De Beers' synthesis have hit the ground running PIC: LIGHTBOX.COM
The worst fears of synthetic diamond manufacturers are coming true, as De Beers has released estimates showing that prices of the manufactured stones in the US have dropped by up to 30%, just six weeks after the diamond giant began producing its own synthetics.

In a remarkable U-turn against an industry it had been fighting for decades, De Beers in May announced it was entering the synthetics production market, as a way of responding to consumer demand for lower priced, fashion stones, while also creating space for natural diamonds to continue being sold at a premium.

De Beers, which is technically capable of producing the most advanced synthetics, announced it would sell its manufactured stones for up to 75% lower than prevailing market prices and would also clearly brand its synthetics.  Synthetics producers read both moves as a power play to take over and crush their market, which for decades has been dependent on marketing synthetics as natural while pricing them at a discount to the natural.

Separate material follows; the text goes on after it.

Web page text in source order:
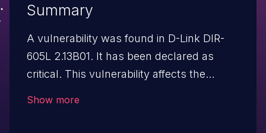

De Beers plans to produce up to 500,000 carats annually, in an industry that produces an estimated 4.2 million carats per year, another signal that its U-turn was intended to control the synthetics industry. On Tuesday, De Beers’ Executive Vice President, Marketing, Stephen Lussier said the diamond group had noted a 25 - 30% drop in the price of synthetic diamonds in the US market. In an interview with BusinessWeek on the sidelines of De Beers’ Diamond Conference, Lussier said the observed trends were in line with expectations. “We only started selling at the very end of September and are only a month into the game, but we have already seen a decline in prices amongst lab-grown producers in the US market and they are probably 25 to 30% down from what they were.

“We will see more price declines going forward

as the production volume increases and the competition becomes about price,” he said.

Lussier’s comments were in stark contrast to De Beers’ official line expressed through executives in May, that the diamond was not overly focussed or concerned about how the rest of the synthetics industry would react to its own lab-grown stones. “We don’t know how other lab-grown producers will react,” De Beers executive vice-president, commercial and partnerships, Alessandra Berridge told BusinessWeek then.  “They could re-position their products and change the game. “It may also be that others follow suit and over time one finds that consumers understand more about these products and the prices reduce, just like what happened with flat screen TVs.”

This week, Lussier was quick to add that De Beers’ synthetics were not the only factor pushing prices down.

“It is also a reflection of the fact this is a manufactured product, costs are declining and the competition is on price which naturally leads to price decline. “This is what makes synthetics so different from natural diamonds, which are inherently finite and rare and which you cannot just produce more of.” He said De Beers was putting the finishing touches on a US$94 million synthetics production lab in Oregon, US which would further set trends in the market.

“The long term is that as volume increases, the prices will fall. We need to keep watching it; we have only been in the market for six weeks, but it’s encouraging to see prices beginning to decline because that’s what will happen,” he said.